Summary from Goodreads:
On a freezing night in January 2013, a hooded assailant hurled acid in the face of the artistic director of the Bolshoi Ballet. The crime, organized by a lead soloist, dragged one of Russia’s most illustrious institutions into scandal. The Bolshoi Theater had been a crown jewel during the reign of the tsars and an emblem of Soviet power throughout the twentieth century. Under Putin in the twenty-first century, it has been called on to preserve a priceless artistic legacy and mirror Russia’s neo-imperial ambitions. The attack and its torrid aftermath underscored the importance of the Bolshoi to the art of ballet, to Russia, and to the world.
The acid attack resonated far beyond the world of ballet, both into Russia’s political infrastructure and, as renowned musicologist Simon Morrison shows in his tour-de-force account, the very core of the Bolshoi’s unparalleled history. With exclusive access to state archives and private sources, Morrison sweeps us through the history of the storied ballet, describing the careers of those onstage as well as off, tracing the political ties that bind the institution to the varying Russian regimes, and detailing the birth of some of the best-loved ballets in the repertoire.

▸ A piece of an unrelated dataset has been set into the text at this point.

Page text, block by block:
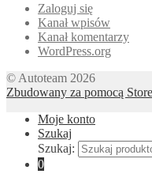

From its disreputable beginnings in 1776 at the hand of a Faustian charlatan, the Bolshoi became a point of pride for the tsarist empire after the defeat of Napoleon in 1812. After the revolution, Moscow was transformed from a merchant town to a global capital, its theater becoming a key site of power. Meetings of the Communist Party were hosted at the Bolshoi, and the Soviet Union was signed into existence on its stage. During the Soviet years, artists struggled with corrosive censorship, while ballet joined chess tournaments and space exploration as points of national pride and Cold War contest. Recently, a $680 million restoration has restored the Bolshoi to its former glory, even as prized talent has departed.
As Morrison reveals in lush and insightful prose, the theater has been bombed, rigged with explosives, and reinforced with cement. Its dancers have suffered unimaginable physical torment to climb the ranks, sometimes for so little money that they kept cows at home whose milk they could sell for food. But the Bolshoi has transcended its own fraught history, surviving 250 years of artistic and political upheaval to define not only Russian culture but also ballet itself. In this sweeping, definitive account, Morrison demonstrates once and for all that, as Russia goes, so goes the Bolshoi Ballet.
Bolshoi Confidential was at the top of my list of galley-gets at BEA. (I mean, come on - I'm "balletbookworm" pretty much anywhere on the Internet.) I wasn't able to get it read for the release date so I saved it for my plane ride to Book Riot Live.
Overall, Bolshoi Confidential is a well-researched book detailing the history of the Bolshoi Ballet in Moscow from its early origins as a motley theatre troupe pre-Napoleonic invasion through the nearly $700 million renovation of the Bolshoi theatre in the 2000s (and the acid attack on artistic director Sergey Filin in 2013). Of particular concentration are the Soviet years, when political ideology forced the artists of the ballet to reject "formalism" (a work's artistic value is determined by its form) for glorification of the realism of the Soviet people. This was an ever-shifting, uncertain, and hard-to-perfect definition since a) that stricture doesn't particularly lend itself to creativity or good art and b) could land the artist in hot water/unemployment/worse depending on the mood or whim of the censor. It really is this push-pull between the Imperial and Soviet histories that creates a lot of the friction that makes for good reading.
However, it is very obvious that Morrison is not a dance writer, or even a dancer. His descriptions of dance steps or clarifications between the major evolutions of ballet (the introduction of blocked pointe shoes, for instance, or differences between French, Italian, Russian, Bournonville, Cechetti, and Vaganova styles) are muddled or stilted. The section discussing the struggles of Prokofiev, Shostokovitch, and Khatchaturian - all major Russian composers of the 20th century ballet repertoire - is extremely well-written and wonderful to read. Morrison is a professor of music and it shows. But the focus is on the music and less on the dancers. In a book marketed as an inside look at the Bolshoi BALLET, there needed to be more about the actual dancing and dancers. A good read overall, but I needed more.
Dear FTC: I picked up a galley of this book at BEA.